▶ _Exercise description_: In the data below, locate the line containing "define('VERSION', '1.0.0'); [29, 108, 104, 117]" and the line containing "and copy the", then retype both and everything between them exactly. Pictures are not part of the copy.

▶ _Data listing_:
####
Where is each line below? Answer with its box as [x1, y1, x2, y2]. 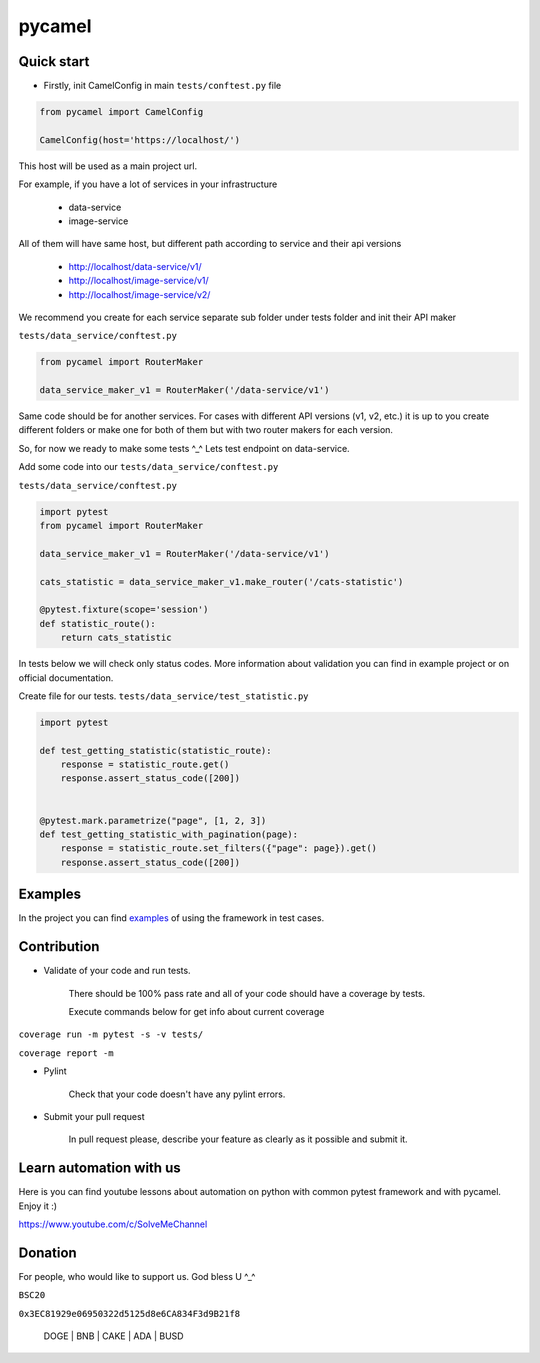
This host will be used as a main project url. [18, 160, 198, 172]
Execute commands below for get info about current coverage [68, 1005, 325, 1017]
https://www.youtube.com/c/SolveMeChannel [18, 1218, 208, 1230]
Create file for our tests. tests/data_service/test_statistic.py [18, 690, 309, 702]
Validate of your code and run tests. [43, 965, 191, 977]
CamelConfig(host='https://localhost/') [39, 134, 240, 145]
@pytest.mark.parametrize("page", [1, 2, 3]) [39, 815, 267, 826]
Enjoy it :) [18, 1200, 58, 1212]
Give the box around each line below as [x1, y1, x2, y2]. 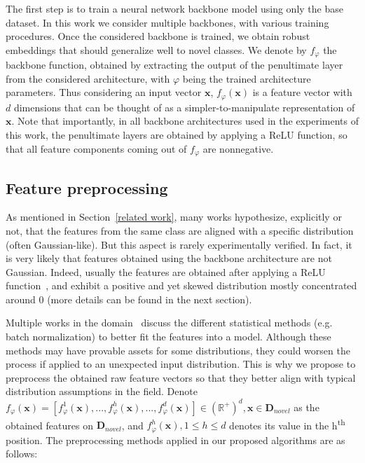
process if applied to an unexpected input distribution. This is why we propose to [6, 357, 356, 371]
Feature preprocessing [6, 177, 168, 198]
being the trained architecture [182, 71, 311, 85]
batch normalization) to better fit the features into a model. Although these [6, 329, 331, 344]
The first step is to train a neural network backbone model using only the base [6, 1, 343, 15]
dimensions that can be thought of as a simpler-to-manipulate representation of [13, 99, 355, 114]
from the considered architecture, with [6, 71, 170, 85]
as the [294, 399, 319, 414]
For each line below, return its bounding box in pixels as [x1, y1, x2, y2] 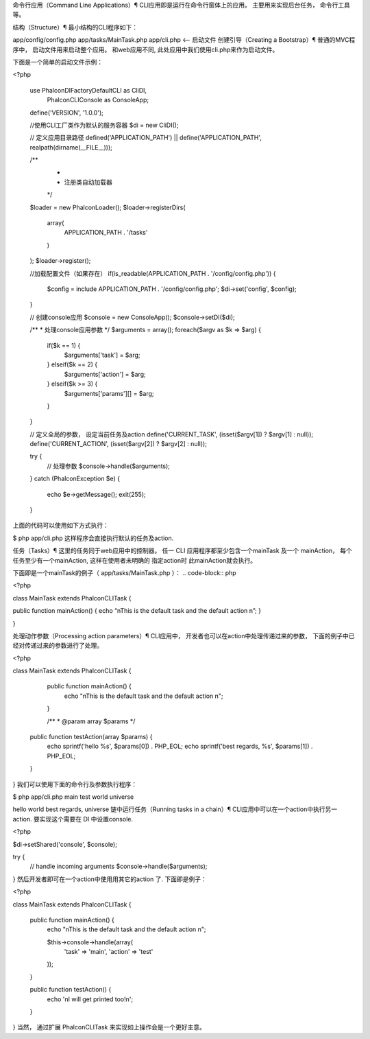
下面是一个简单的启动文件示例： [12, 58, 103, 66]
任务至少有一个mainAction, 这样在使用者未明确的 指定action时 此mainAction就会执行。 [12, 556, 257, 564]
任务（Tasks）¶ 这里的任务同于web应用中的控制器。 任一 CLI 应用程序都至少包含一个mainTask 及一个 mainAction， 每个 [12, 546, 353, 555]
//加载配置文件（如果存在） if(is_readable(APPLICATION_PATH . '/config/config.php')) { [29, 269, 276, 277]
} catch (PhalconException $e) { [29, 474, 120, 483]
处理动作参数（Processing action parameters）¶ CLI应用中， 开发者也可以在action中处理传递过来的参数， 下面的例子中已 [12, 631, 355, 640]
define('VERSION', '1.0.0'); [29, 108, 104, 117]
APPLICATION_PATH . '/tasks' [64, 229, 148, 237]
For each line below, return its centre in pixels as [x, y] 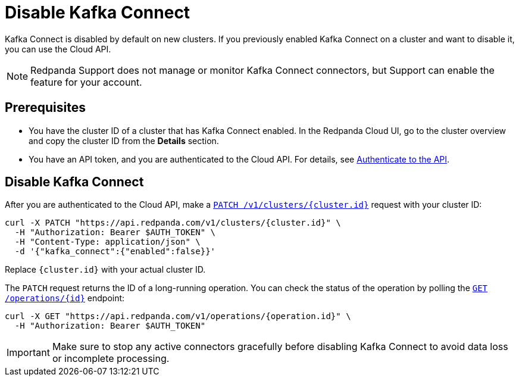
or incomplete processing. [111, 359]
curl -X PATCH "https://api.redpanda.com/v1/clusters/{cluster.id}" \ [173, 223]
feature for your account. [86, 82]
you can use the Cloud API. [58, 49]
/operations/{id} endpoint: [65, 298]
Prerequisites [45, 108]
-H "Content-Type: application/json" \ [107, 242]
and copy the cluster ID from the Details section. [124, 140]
####
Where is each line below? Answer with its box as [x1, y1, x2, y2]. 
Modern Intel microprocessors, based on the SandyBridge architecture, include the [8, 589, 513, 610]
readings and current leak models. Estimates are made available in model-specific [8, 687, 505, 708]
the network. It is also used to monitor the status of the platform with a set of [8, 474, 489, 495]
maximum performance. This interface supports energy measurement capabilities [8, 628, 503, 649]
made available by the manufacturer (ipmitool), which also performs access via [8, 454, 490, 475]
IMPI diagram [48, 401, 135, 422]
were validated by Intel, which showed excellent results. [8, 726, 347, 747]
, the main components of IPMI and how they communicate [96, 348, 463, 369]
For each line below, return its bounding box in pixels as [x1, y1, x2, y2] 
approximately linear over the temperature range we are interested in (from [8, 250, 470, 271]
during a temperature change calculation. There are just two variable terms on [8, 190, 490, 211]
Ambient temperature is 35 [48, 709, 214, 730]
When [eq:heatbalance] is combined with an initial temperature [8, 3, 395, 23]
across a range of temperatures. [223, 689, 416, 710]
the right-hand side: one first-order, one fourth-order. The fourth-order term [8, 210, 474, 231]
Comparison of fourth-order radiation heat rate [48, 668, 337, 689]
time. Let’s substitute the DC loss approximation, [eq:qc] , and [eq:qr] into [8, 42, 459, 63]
####
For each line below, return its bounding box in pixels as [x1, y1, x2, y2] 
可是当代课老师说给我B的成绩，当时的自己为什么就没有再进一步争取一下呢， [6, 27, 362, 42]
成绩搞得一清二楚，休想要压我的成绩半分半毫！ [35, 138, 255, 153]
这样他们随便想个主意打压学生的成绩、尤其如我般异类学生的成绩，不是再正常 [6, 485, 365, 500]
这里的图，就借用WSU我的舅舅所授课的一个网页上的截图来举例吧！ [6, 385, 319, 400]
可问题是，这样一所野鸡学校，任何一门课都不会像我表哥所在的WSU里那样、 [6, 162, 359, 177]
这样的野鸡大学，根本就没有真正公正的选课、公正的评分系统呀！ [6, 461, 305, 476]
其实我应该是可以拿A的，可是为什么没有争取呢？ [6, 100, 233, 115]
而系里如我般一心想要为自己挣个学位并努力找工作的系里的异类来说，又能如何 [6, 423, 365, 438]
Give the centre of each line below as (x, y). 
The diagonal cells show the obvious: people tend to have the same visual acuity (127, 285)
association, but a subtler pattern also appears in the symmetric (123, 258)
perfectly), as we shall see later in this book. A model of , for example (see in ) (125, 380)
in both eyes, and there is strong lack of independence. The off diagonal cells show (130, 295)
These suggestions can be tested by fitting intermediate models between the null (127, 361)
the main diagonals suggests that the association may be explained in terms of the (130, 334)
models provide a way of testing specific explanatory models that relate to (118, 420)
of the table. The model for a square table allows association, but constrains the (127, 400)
####
▶ _The completed task_:
define('VERSION', '1.0.0'); [29, 108, 104, 117]
APPLICATION_PATH . '/tasks' [64, 229, 148, 237]
For each line below, return its centre in pixels as [x, y] 
or incomplete processing. [111, 359]
curl -X PATCH "https://api.redpanda.com/v1/clusters/{cluster.id}" \ [173, 223]
feature for your account. [86, 82]
you can use the Cloud API. [58, 49]
/operations/{id} endpoint: [65, 298]
Prerequisites [45, 108]
-H "Content-Type: application/json" \ [107, 242]
and copy the cluster ID from the Details section. [124, 140]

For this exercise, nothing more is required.